Predicting the risk of long-term relapse in MOGAD
Francis, Anna Gomez, Enrique Chen, Bo Woodhall, Mark Blain, Camilla Cooper, Sarah Dobson, Ruth Fisniku, Leonora Halfpenny, Christopher Hobart, Jeremy
Francis, Anna
Gomez, Enrique
Chen, Bo
Woodhall, Mark
Blain, Camilla
Cooper, Sarah
Dobson, Ruth
Fisniku, Leonora
Halfpenny, Christopher
Hobart, Jeremy
Glos Author
Date
2022-10-12
Journal Title
Subject
Type
Conference Abstract
Collections
Abstract
Introduction: Approximately half of patients with MOG-antibody associated disease (MOGAD) relapse. It is not clear whether early relapsing activity (within 1 year of initial attack) indicates risk of chronic disease. We aimed to identify whether early relapse, along with predictors of early relapses, predicts relapse beyond one year.
Methods: A prospective cohort of 192 MOGAD patients from 5 UK centres with at least 2 years’ disease duration and no long-term immunosuppressive treatment during the first year were included. One hundred and eighteen (61%) experienced relapses at any stage.

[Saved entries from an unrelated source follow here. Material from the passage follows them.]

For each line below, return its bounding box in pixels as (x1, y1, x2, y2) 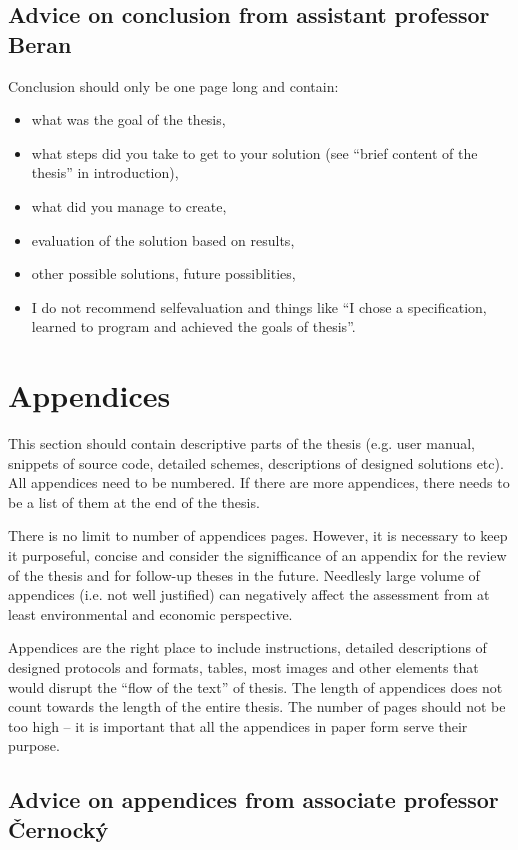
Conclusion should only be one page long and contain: (8, 75, 339, 96)
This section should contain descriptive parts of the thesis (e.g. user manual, (8, 433, 475, 454)
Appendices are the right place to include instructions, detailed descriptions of (8, 637, 487, 658)
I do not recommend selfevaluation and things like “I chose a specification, (31, 296, 487, 317)
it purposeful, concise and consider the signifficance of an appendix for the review (8, 545, 507, 566)
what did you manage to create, (31, 195, 227, 216)
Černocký (8, 813, 109, 844)
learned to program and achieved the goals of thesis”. (31, 316, 356, 337)
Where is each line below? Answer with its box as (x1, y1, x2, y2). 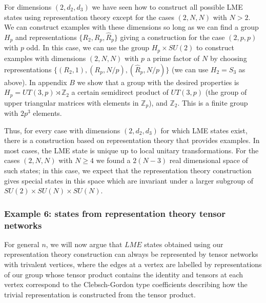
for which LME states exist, (160, 125, 248, 135)
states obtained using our (144, 238, 223, 249)
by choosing (210, 52, 247, 63)
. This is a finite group (177, 97, 248, 108)
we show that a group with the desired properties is (77, 76, 239, 87)
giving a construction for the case (120, 32, 225, 42)
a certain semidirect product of (71, 87, 169, 97)
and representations (15, 32, 77, 42)
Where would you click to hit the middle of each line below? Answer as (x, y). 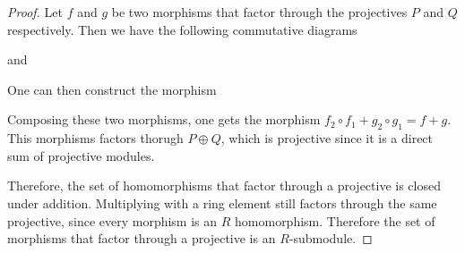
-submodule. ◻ (331, 238)
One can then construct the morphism (112, 89)
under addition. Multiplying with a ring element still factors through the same (222, 202)
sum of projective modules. (81, 155)
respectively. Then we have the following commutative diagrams (182, 29)
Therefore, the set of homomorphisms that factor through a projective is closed (224, 186)
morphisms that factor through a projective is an (142, 238)
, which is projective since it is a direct (327, 138)
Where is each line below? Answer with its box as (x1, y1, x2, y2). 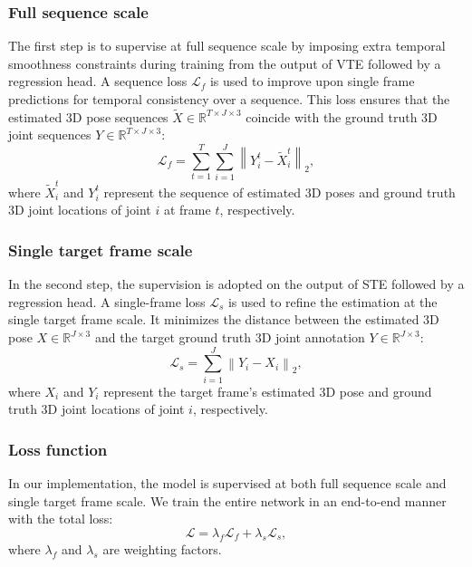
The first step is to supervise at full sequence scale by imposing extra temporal (8, 36, 446, 55)
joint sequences (8, 125, 92, 144)
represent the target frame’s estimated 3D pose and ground (103, 381, 432, 400)
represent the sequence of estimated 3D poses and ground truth (103, 182, 456, 201)
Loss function (8, 437, 108, 460)
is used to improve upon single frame (209, 72, 415, 91)
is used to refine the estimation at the (227, 292, 438, 311)
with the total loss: (8, 509, 113, 528)
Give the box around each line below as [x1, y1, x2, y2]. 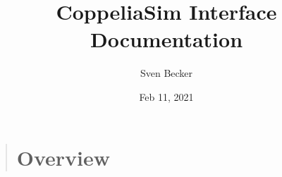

Univariate Cox regressions for time-to-relapse after the first year were performed with covariates including the presence and number of early relapses, the timing of early relapse (categorized in three-month epochs), decision to treat with corticosteroid and duration of taper (days), age at onset, self-identified race, onset phenotype and seroconversion to MOG antibody-negative. Multivariate Cox-regression models included all previously significant variables, as well as MOG-antibody seroconversion.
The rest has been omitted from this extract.